→ Instructions for the task
For the listing below, print exactly the lines from the line with "Suitable for" to the line with "D1811222909 RAYCHEM/TYCO TERMINAL", both included, and nothing beyond them.

→ Dataset
[Start of Attachment]
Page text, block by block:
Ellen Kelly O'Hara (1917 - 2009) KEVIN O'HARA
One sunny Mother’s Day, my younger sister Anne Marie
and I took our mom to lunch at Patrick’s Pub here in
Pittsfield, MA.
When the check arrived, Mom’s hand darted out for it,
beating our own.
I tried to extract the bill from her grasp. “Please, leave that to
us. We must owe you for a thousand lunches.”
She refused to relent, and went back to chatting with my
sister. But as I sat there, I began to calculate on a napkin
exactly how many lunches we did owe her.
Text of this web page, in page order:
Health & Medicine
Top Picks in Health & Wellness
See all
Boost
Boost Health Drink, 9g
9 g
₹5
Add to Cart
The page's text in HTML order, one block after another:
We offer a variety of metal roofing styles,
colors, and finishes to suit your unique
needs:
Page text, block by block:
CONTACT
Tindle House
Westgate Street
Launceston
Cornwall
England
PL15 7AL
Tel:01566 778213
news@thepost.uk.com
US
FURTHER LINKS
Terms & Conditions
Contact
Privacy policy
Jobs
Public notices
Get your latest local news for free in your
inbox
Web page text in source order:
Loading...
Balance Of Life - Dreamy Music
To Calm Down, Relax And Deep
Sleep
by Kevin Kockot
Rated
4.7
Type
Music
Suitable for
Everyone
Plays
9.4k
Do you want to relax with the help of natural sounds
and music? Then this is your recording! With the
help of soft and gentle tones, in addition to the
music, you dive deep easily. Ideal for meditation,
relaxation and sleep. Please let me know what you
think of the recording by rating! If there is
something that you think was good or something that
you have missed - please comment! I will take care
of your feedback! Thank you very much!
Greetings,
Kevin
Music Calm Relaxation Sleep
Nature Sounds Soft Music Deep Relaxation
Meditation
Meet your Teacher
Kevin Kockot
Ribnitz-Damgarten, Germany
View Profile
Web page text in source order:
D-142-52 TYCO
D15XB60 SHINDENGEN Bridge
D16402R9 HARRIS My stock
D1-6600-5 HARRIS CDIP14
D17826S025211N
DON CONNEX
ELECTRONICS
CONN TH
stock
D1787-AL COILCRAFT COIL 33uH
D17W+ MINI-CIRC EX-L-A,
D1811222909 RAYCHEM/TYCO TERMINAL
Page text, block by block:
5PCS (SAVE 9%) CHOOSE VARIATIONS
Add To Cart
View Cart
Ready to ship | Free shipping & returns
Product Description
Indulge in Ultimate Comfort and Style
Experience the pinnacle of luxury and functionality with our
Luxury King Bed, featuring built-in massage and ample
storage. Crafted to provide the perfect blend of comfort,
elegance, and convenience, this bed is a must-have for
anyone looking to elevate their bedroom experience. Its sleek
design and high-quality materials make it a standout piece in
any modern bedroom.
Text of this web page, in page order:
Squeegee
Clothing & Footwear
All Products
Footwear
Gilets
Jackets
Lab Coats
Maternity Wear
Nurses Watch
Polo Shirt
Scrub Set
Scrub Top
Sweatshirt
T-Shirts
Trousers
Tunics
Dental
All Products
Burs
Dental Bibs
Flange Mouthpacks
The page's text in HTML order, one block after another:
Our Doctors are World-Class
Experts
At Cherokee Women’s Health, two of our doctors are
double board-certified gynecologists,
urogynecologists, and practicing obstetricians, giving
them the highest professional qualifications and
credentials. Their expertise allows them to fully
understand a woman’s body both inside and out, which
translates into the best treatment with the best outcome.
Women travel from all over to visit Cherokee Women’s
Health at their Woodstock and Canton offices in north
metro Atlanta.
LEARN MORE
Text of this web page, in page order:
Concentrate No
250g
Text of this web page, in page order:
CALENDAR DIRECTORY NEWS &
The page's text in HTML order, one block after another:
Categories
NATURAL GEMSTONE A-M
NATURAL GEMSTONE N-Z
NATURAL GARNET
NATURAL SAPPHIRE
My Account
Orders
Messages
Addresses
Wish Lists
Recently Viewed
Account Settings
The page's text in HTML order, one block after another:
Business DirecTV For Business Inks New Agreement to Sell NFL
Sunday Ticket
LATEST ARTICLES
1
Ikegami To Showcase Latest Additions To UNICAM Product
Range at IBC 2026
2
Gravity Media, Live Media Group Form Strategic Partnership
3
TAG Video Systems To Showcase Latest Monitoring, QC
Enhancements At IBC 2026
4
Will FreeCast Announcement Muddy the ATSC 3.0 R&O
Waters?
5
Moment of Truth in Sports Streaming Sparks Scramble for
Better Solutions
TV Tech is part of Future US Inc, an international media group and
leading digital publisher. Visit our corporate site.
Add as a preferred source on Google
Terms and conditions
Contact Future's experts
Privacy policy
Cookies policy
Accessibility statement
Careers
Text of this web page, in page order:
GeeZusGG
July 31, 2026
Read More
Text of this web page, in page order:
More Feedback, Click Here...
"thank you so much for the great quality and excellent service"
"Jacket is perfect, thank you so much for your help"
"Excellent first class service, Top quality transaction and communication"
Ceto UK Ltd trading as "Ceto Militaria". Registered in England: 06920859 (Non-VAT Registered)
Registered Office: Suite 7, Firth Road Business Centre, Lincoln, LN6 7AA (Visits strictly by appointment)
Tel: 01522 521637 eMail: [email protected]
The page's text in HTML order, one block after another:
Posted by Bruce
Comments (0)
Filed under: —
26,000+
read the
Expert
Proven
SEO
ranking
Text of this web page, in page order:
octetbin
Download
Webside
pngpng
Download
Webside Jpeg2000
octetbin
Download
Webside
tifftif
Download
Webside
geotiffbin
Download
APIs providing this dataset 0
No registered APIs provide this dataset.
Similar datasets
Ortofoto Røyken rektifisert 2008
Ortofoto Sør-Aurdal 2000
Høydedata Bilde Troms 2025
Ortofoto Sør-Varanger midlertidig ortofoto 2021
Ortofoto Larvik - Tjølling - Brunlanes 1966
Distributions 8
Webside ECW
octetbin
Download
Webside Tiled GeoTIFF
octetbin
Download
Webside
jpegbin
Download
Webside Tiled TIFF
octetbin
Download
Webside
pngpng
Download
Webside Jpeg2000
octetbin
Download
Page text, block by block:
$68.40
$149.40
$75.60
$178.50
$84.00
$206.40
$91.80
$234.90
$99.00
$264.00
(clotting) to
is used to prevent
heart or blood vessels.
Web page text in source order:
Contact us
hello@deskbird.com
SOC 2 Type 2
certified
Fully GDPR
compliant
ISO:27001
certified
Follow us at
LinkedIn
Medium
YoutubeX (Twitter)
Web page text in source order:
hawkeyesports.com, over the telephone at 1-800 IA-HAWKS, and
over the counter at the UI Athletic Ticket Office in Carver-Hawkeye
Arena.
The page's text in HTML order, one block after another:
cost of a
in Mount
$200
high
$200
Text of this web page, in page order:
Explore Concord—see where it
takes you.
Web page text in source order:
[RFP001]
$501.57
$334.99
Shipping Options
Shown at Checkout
[End of Attachment]
→ Answer space
Suitable for
Everyone
Plays
9.4k
Do you want to relax with the help of natural sounds
and music? Then this is your recording! With the
help of soft and gentle tones, in addition to the
music, you dive deep easily. Ideal for meditation,
relaxation and sleep. Please let me know what you
think of the recording by rating! If there is
something that you think was good or something that
you have missed - please comment! I will take care
of your feedback! Thank you very much!
Greetings,
Kevin
Music Calm Relaxation Sleep
Nature Sounds Soft Music Deep Relaxation
Meditation
Meet your Teacher
Kevin Kockot
Ribnitz-Damgarten, Germany
View Profile
Web page text in source order:
D-142-52 TYCO
D15XB60 SHINDENGEN Bridge
D16402R9 HARRIS My stock
D1-6600-5 HARRIS CDIP14
D17826S025211N
DON CONNEX
ELECTRONICS
CONN TH
stock
D1787-AL COILCRAFT COIL 33uH
D17W+ MINI-CIRC EX-L-A,
D1811222909 RAYCHEM/TYCO TERMINAL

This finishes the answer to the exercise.